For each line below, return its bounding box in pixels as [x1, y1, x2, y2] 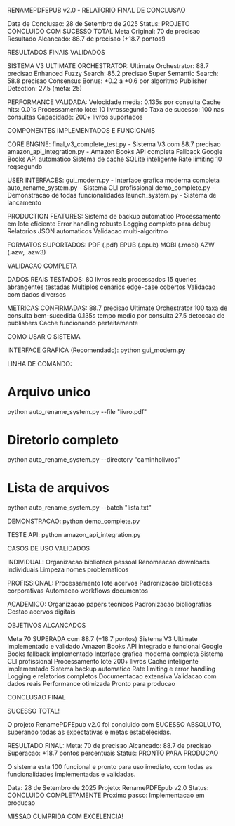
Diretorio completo [7, 432, 119, 449]
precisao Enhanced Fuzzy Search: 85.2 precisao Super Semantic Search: [7, 70, 219, 77]
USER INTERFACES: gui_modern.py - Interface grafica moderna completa [7, 176, 220, 184]
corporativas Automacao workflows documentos [7, 586, 149, 595]
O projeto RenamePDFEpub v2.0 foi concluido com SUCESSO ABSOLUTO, [7, 720, 222, 728]
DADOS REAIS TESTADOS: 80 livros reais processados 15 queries [7, 276, 197, 283]
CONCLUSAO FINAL [7, 692, 66, 702]
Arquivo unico [7, 385, 91, 400]
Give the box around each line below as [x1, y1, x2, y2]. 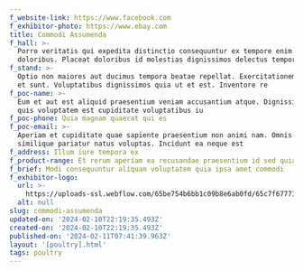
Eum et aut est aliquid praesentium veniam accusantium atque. [17, 97, 260, 107]
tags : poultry [9, 248, 63, 257]
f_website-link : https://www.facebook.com [9, 13, 171, 23]
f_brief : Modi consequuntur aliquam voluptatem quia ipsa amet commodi [9, 164, 284, 173]
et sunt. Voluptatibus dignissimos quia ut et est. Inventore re [17, 80, 269, 89]
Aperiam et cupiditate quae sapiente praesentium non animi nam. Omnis [17, 131, 293, 140]
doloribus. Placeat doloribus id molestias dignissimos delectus [17, 55, 269, 64]
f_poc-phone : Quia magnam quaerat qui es [9, 114, 168, 123]
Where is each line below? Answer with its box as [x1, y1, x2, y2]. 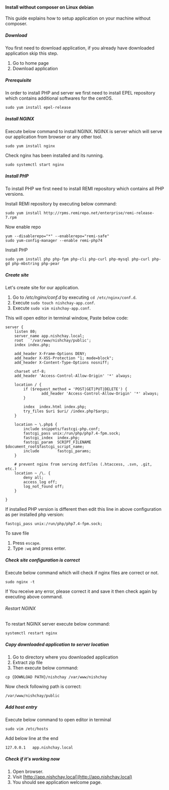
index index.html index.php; [23, 405, 87, 410]
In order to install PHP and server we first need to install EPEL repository [5, 90, 155, 96]
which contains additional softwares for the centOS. [5, 95, 113, 101]
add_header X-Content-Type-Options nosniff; [14, 360, 109, 365]
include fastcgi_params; [23, 449, 92, 454]
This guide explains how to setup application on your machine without [5, 15, 151, 21]
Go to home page [12, 60, 49, 66]
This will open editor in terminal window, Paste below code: [5, 315, 129, 321]
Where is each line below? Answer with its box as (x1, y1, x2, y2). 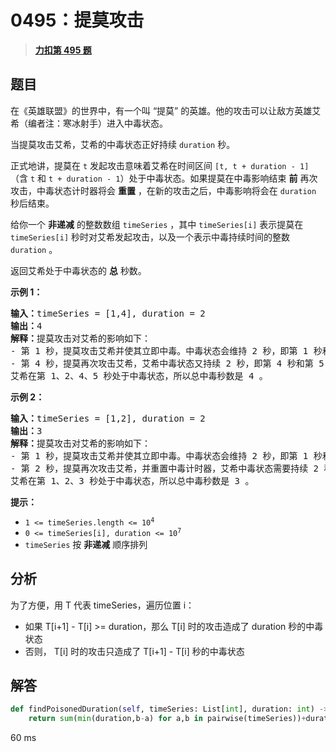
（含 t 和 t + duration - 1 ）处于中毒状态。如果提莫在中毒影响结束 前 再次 (10, 172, 318, 184)
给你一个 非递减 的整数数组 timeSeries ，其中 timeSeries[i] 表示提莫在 (10, 218, 304, 230)
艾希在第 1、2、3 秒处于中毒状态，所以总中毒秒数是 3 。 (10, 475, 255, 486)
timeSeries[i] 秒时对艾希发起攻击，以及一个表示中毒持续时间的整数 (10, 231, 291, 243)
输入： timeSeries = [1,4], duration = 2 (10, 307, 206, 319)
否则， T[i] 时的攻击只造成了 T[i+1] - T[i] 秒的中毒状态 (24, 645, 245, 657)
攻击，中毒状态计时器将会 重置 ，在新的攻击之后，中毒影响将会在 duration (10, 184, 317, 196)
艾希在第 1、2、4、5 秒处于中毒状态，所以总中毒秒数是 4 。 (10, 370, 268, 381)
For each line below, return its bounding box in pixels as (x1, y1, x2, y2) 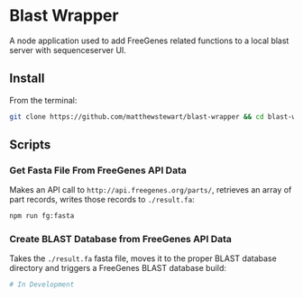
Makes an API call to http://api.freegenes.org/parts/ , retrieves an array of (9, 185, 292, 195)
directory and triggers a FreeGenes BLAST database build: (9, 263, 227, 274)
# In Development (9, 280, 75, 289)
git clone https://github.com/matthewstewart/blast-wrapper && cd (9, 112, 264, 122)
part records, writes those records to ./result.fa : (9, 194, 196, 205)
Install (9, 71, 45, 86)
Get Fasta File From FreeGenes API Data (9, 164, 187, 176)
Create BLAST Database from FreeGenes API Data (9, 233, 233, 246)
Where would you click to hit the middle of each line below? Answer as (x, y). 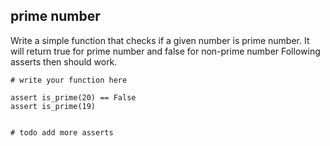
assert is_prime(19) (53, 106)
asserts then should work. (64, 61)
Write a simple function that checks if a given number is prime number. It (160, 40)
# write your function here (69, 80)
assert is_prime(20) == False (73, 97)
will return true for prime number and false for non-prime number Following (165, 51)
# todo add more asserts (62, 132)
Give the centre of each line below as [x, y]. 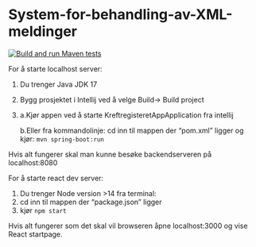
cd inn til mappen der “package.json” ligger [91, 202]
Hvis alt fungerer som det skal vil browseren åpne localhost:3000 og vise [128, 226]
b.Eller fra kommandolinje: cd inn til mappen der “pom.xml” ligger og [132, 130]
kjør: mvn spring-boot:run [62, 139]
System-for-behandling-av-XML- [120, 15]
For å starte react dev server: [56, 178]
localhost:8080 [33, 162]
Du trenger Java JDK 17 [58, 84]
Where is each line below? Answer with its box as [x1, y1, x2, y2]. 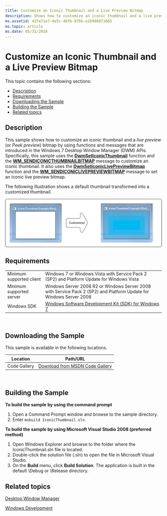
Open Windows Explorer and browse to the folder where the [12, 441, 136, 447]
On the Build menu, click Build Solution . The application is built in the [12, 463, 155, 469]
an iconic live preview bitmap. [5, 173, 66, 179]
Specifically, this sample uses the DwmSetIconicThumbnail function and [5, 153, 155, 159]
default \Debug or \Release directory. [12, 468, 88, 474]
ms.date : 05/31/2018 [5, 29, 48, 34]
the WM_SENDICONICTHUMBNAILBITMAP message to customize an [5, 158, 149, 164]
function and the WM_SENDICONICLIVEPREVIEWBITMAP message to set [5, 169, 158, 174]

--*--

Give all of the material again, exactly, apart from the pictures.

Result of the exercise>
For each line below, return its bounding box in pixels as [x1, y1, x2, y2] 
Diretorio completo [7, 432, 119, 449]
precisao Enhanced Fuzzy Search: 85.2 precisao Super Semantic Search: [7, 70, 219, 77]
USER INTERFACES: gui_modern.py - Interface grafica moderna completa [7, 176, 220, 184]
corporativas Automacao workflows documentos [7, 586, 149, 595]
O projeto RenamePDFEpub v2.0 foi concluido com SUCESSO ABSOLUTO, [7, 720, 222, 728]
DADOS REAIS TESTADOS: 80 livros reais processados 15 queries [7, 276, 197, 283]
CONCLUSAO FINAL [7, 692, 66, 702]
Arquivo unico [7, 385, 91, 400]
Give the box around each line below as [x1, y1, x2, y2]. 
Eum et aut est aliquid praesentium veniam accusantium atque. [17, 97, 260, 107]
tags : poultry [9, 248, 63, 257]
f_website-link : https://www.facebook.com [9, 13, 171, 23]
f_brief : Modi consequuntur aliquam voluptatem quia ipsa amet commodi [9, 164, 284, 173]
et sunt. Voluptatibus dignissimos quia ut et est. Inventore re [17, 80, 269, 89]
Aperiam et cupiditate quae sapiente praesentium non animi nam. Omnis [17, 131, 293, 140]
doloribus. Placeat doloribus id molestias dignissimos delectus [17, 55, 269, 64]
f_poc-phone : Quia magnam quaerat qui es [9, 114, 168, 123]
Where is each line below? Answer with its box as [x1, y1, x2, y2]. 
index index.html index.php; [23, 405, 87, 410]
In order to install PHP and server we first need to install EPEL repository [5, 90, 155, 96]
which contains additional softwares for the centOS. [5, 95, 113, 101]
add_header X-Content-Type-Options nosniff; [14, 360, 109, 365]
include fastcgi_params; [23, 449, 92, 454]
This guide explains how to setup application on your machine without [5, 15, 151, 21]
Go to home page [12, 60, 49, 66]
This will open editor in terminal window, Paste below code: [5, 315, 129, 321]
Where is each line below? Answer with its box as (x1, y1, x2, y2). 
（含 t 和 t + duration - 1 ）处于中毒状态。如果提莫在中毒影响结束 前 再次 (10, 172, 318, 184)
给你一个 非递减 的整数数组 timeSeries ，其中 timeSeries[i] 表示提莫在 (10, 218, 304, 230)
艾希在第 1、2、3 秒处于中毒状态，所以总中毒秒数是 3 。 (10, 475, 255, 486)
timeSeries[i] 秒时对艾希发起攻击，以及一个表示中毒持续时间的整数 (10, 231, 291, 243)
输入： timeSeries = [1,4], duration = 2 (10, 307, 206, 319)
否则， T[i] 时的攻击只造成了 T[i+1] - T[i] 秒的中毒状态 (24, 645, 245, 657)
攻击，中毒状态计时器将会 重置 ，在新的攻击之后，中毒影响将会在 duration (10, 184, 317, 196)
艾希在第 1、2、4、5 秒处于中毒状态，所以总中毒秒数是 4 。 (10, 370, 268, 381)
For each line below, return its bounding box in pixels as (x1, y1, x2, y2) 
Makes an API call to http://api.freegenes.org/parts/ , retrieves an array of (9, 185, 292, 195)
directory and triggers a FreeGenes BLAST database build: (9, 263, 227, 274)
# In Development (9, 280, 75, 289)
git clone https://github.com/matthewstewart/blast-wrapper && cd (9, 112, 264, 122)
part records, writes those records to ./result.fa : (9, 194, 196, 205)
Install (9, 71, 45, 86)
Get Fasta File From FreeGenes API Data (9, 164, 187, 176)
Create BLAST Database from FreeGenes API Data (9, 233, 233, 246)
Where would you click to hit the middle of each line below? Answer as (x, y). 
assert is_prime(19) (53, 106)
asserts then should work. (64, 61)
Write a simple function that checks if a given number is prime number. It (160, 40)
# write your function here (69, 80)
assert is_prime(20) == False (73, 97)
will return true for prime number and false for non-prime number Following (165, 51)
# todo add more asserts (62, 132)
Give the centre of each line below as [x, y]. 
cd inn til mappen der “package.json” ligger [91, 202]
Hvis alt fungerer som det skal vil browseren åpne localhost:3000 og vise [128, 226]
b.Eller fra kommandolinje: cd inn til mappen der “pom.xml” ligger og [132, 130]
kjør: mvn spring-boot:run [62, 139]
System-for-behandling-av-XML- [120, 15]
For å starte react dev server: [56, 178]
localhost:8080 [33, 162]
Du trenger Java JDK 17 [58, 84]
Where is each line below? Answer with its box as [x1, y1, x2, y2]. 
Open Windows Explorer and browse to the folder where the [12, 441, 136, 447]
On the Build menu, click Build Solution . The application is built in the [12, 463, 155, 469]
an iconic live preview bitmap. [5, 173, 66, 179]
Specifically, this sample uses the DwmSetIconicThumbnail function and [5, 153, 155, 159]
default \Debug or \Release directory. [12, 468, 88, 474]
ms.date : 05/31/2018 [5, 29, 48, 34]
the WM_SENDICONICTHUMBNAILBITMAP message to customize an [5, 158, 149, 164]
function and the WM_SENDICONICLIVEPREVIEWBITMAP message to set [5, 169, 158, 174]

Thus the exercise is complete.